## Task item
Word for word, restate the records that come next, omitting the images.

Exercise inputs Start Marker

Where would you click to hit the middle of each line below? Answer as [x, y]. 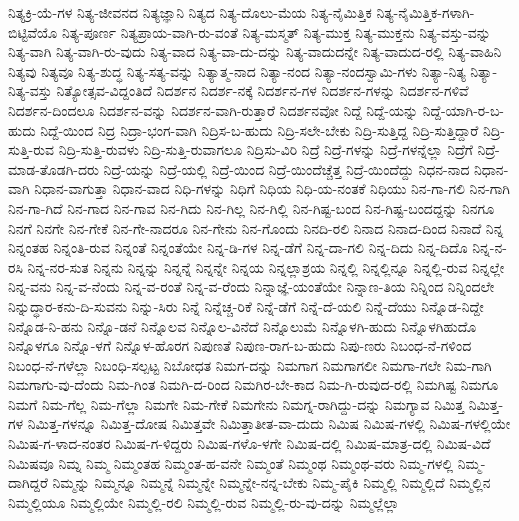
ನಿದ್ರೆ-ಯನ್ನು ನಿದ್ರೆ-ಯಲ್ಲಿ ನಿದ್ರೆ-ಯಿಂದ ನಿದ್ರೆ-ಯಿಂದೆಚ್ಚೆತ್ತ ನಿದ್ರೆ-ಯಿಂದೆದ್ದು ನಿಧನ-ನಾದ [286, 168]
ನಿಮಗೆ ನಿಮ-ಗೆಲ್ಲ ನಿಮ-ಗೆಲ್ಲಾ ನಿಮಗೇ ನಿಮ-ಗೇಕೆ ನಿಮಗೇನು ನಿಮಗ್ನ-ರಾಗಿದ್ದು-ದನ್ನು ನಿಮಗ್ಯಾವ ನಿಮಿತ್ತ [236, 403]
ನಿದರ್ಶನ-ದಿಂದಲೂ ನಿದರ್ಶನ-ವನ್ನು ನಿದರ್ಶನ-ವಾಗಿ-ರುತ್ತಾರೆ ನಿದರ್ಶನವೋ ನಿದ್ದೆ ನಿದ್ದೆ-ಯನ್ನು [213, 109]
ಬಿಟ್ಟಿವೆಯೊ [33, 31]
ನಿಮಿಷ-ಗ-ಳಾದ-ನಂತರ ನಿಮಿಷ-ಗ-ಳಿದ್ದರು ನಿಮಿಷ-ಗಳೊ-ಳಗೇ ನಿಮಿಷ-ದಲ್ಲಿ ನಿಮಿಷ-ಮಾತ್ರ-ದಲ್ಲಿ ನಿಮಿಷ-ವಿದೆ [249, 443]
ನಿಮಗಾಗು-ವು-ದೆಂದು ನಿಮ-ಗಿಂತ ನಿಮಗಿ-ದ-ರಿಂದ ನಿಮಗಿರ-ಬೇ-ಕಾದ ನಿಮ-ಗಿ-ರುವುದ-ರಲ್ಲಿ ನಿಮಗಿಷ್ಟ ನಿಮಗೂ [253, 384]
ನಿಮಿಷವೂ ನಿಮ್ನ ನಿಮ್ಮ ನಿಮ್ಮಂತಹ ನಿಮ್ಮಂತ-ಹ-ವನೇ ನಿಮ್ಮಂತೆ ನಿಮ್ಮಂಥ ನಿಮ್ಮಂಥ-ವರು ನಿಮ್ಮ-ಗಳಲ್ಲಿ [231, 462]
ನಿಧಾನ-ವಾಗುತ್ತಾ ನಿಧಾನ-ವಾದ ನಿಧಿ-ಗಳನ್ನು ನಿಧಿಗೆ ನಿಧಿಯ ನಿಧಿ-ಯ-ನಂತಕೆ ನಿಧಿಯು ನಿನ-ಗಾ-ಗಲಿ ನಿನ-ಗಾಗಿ [272, 188]

Exercise inputs End Marker

## Your solution
Where would you click to hit the middle of each line below? Answer as [x, y]. 
ನಿದ್ರೆ-ಯನ್ನು ನಿದ್ರೆ-ಯಲ್ಲಿ ನಿದ್ರೆ-ಯಿಂದ ನಿದ್ರೆ-ಯಿಂದೆಚ್ಚೆತ್ತ ನಿದ್ರೆ-ಯಿಂದೆದ್ದು ನಿಧನ-ನಾದ [286, 168]
ನಿಮಗೆ ನಿಮ-ಗೆಲ್ಲ ನಿಮ-ಗೆಲ್ಲಾ ನಿಮಗೇ ನಿಮ-ಗೇಕೆ ನಿಮಗೇನು ನಿಮಗ್ನ-ರಾಗಿದ್ದು-ದನ್ನು ನಿಮಗ್ಯಾವ ನಿಮಿತ್ತ [236, 403]
ನಿದರ್ಶನ-ದಿಂದಲೂ ನಿದರ್ಶನ-ವನ್ನು ನಿದರ್ಶನ-ವಾಗಿ-ರುತ್ತಾರೆ ನಿದರ್ಶನವೋ ನಿದ್ದೆ ನಿದ್ದೆ-ಯನ್ನು [213, 109]
ಬಿಟ್ಟಿವೆಯೊ [33, 31]
ನಿಮಿಷ-ಗ-ಳಾದ-ನಂತರ ನಿಮಿಷ-ಗ-ಳಿದ್ದರು ನಿಮಿಷ-ಗಳೊ-ಳಗೇ ನಿಮಿಷ-ದಲ್ಲಿ ನಿಮಿಷ-ಮಾತ್ರ-ದಲ್ಲಿ ನಿಮಿಷ-ವಿದೆ [249, 443]
ನಿಮಗಾಗು-ವು-ದೆಂದು ನಿಮ-ಗಿಂತ ನಿಮಗಿ-ದ-ರಿಂದ ನಿಮಗಿರ-ಬೇ-ಕಾದ ನಿಮ-ಗಿ-ರುವುದ-ರಲ್ಲಿ ನಿಮಗಿಷ್ಟ ನಿಮಗೂ [253, 384]
ನಿಮಿಷವೂ ನಿಮ್ನ ನಿಮ್ಮ ನಿಮ್ಮಂತಹ ನಿಮ್ಮಂತ-ಹ-ವನೇ ನಿಮ್ಮಂತೆ ನಿಮ್ಮಂಥ ನಿಮ್ಮಂಥ-ವರು ನಿಮ್ಮ-ಗಳಲ್ಲಿ [231, 462]
ನಿಧಾನ-ವಾಗುತ್ತಾ ನಿಧಾನ-ವಾದ ನಿಧಿ-ಗಳನ್ನು ನಿಧಿಗೆ ನಿಧಿಯ ನಿಧಿ-ಯ-ನಂತಕೆ ನಿಧಿಯು ನಿನ-ಗಾ-ಗಲಿ ನಿನ-ಗಾಗಿ [272, 188]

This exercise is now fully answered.